A standard digital camera works roughly like this: The objects you want to photograph emit light, and the lenses make sure that this light hits a CCD sensor array in the back of the camera. This sensor array has a sensor for every pixelof your final image. So in other words, each sensor measures the coordinate of the signal corresponding to his pixel in the standard basis. And the CCD array can do several million measurements in parallel in a tiny fraction of a second.
If we look at the measurement in terms of vector spaces, a measurement corresponds to a scalar product of the signal with a measurement vector $\mathbf{m}_i$, yielding a single number $m_i$. The measurements of a standard digital camera correspond to projections on the coordinate axes:
But we know that we only need a few nonzero coordinates to represent a picture, because we know a basis, in which the image signal is sparse. So the question is, can we in principle measure the few nonzero coordinates directly, instead of measuring many pixels, and afterwards transforming to a sparse representation.
It turns out the answer is yes. One can obtain a picture with many pixels by making much fewer measurements with appropriately chosen measurement vectors, because we know that the signal is sparse in a certain basis. The reconstruction is more difficult and requires more computation, but it is still feasible. This technique is called compressed (or compressive) sensing, and this is indeed a very cool idea.
I looked a bit into the literature and there is very deep and apparently very beautiful mathematics behind that, and everyone is pretty excited. It is quite funny, because years back in university in a course I gave a presentation about one of the central algorithms in the reconstruction part. A good overview over compressed sensing is in this paper, the digital camera is described here.
Of course, a digital camera is not the best example for that because it is very easy to make a few million measurements in parallel, so the measurement part is not the bottleneck. However, for example with other applications like MRI, the bottleneck is indeed the measurement, and compressive sensing gives impressive improvements.
A magical compressive sensing game
Maybe you know the game Mastermind. A variation of this might be the following game (lets call it SparsterMind). It is played on a board not unlike the Mastermind board, but with 100 holes. The codemaster places a small number of colored pegs in some of the slots. He can choose how many pegs he places, but not more than 3. Different colors are worth different numbers of points, some colors have negative values. The game then progresses in rounds.
- The code breaker marks some holes on his side of the board with white pegs.
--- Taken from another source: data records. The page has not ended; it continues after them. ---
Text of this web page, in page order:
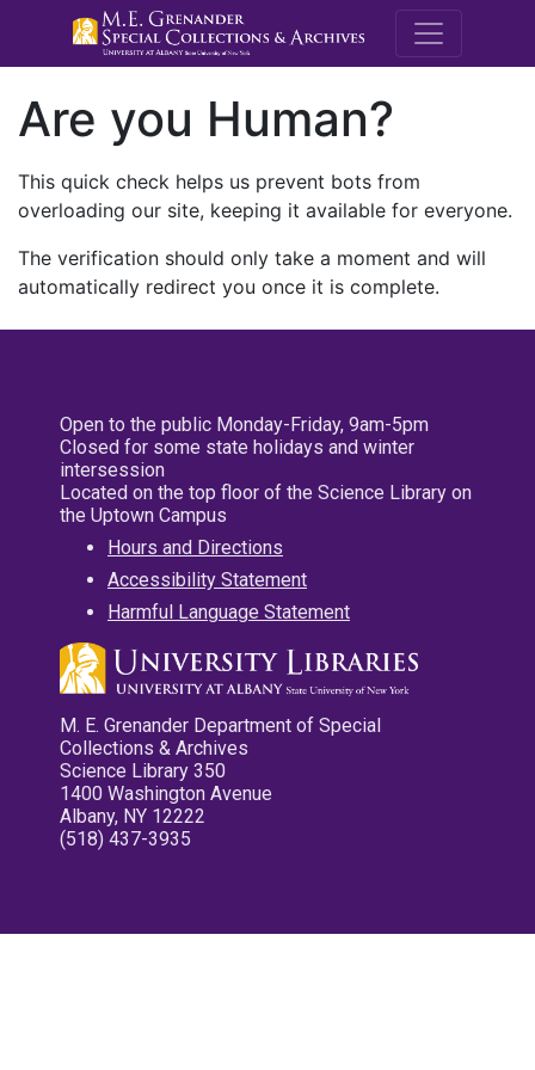
M.E.
Are you Human?
This quick check helps us prevent bots from
overloading our site, keeping it available for everyone.
The verification should only take a moment and will
automatically redirect you once it is complete.
Open to the public Monday-Friday, 9am-5pm
Closed for some state holidays and winter
intersession
Located on the top floor of the Science Library on
the Uptown Campus
Hours and Directions
Accessibility Statement
Harmful Language Statement
M. E. Grenander Department of Special
Collections & Archives
Science Library 350
1400 Washington Avenue
Albany, NY 12222
(518) 437-3935

- The code master indicates the total score of the indicated holes
The game goes on for 20 rounds or so. If the code breaker has not guessed the correct holes and colors of the codemaster, he looses, otherwise he wins.
On first sight this seems very difficult, but with the knowledge about compressed sensing that we have, we can see, why it is possible. We think about the pegs in the holes as a high dimensional, yet sparse vector, the coordinate value corrsponds to the score of color of the peg. Each round is a measurement. Now we know that with compressed sensing it is possible to recover the signal with much less than 100 measurements.
The compressive sensing strategy might be not easy to play for humans, because one has to solve large linear optimisation problems, but a computer can do it very easily. I implemented this game in python and put it on github, so you can be the codemaster and see how the computer figures it out.